_Instructions to follow_:
The answer should be one number: how many lines in the records below contain the word "your".
(Beginning of Extracted records)
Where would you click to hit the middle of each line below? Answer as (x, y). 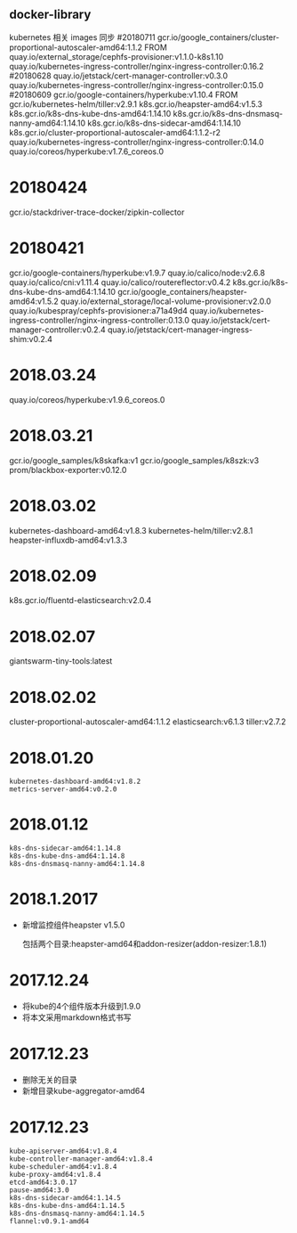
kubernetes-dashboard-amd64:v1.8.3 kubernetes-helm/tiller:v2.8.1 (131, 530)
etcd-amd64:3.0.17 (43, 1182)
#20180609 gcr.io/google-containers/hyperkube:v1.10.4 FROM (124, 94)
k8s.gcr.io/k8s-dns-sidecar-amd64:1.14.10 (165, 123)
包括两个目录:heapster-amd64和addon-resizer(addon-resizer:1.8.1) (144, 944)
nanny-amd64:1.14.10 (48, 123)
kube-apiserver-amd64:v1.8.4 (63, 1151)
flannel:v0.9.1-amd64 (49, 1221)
(End of Extracted records)
(Beginning of Extracted records)
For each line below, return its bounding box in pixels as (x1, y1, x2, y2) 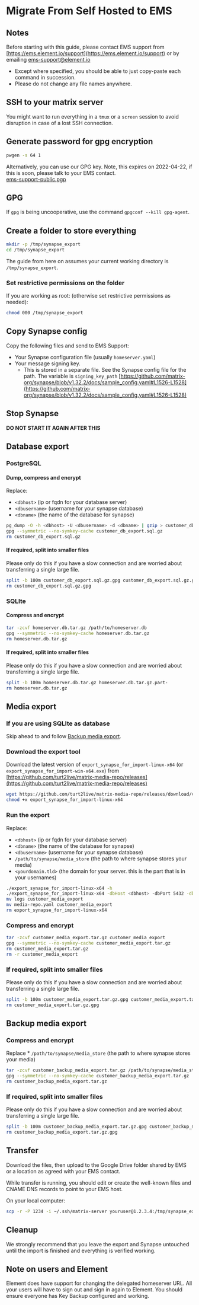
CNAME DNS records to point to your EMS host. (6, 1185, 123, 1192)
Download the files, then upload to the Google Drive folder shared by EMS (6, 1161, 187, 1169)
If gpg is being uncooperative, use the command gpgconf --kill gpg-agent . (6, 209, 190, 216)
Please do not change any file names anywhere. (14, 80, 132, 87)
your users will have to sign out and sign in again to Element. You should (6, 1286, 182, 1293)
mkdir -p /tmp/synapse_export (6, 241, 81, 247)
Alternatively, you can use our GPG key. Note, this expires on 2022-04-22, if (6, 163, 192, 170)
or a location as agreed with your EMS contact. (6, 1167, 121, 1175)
(End of Extracted records)
(Beginning of Extracted records)
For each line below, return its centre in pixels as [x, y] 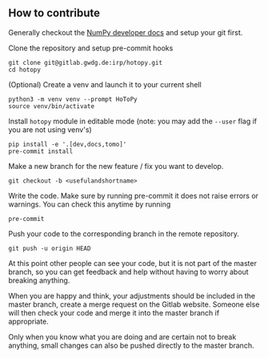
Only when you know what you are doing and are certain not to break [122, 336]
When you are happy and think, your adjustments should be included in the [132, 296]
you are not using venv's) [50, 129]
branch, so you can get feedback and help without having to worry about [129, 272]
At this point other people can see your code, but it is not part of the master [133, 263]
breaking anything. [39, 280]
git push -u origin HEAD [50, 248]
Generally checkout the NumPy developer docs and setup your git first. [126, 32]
(End of Extracted records)
_Answer section_:
6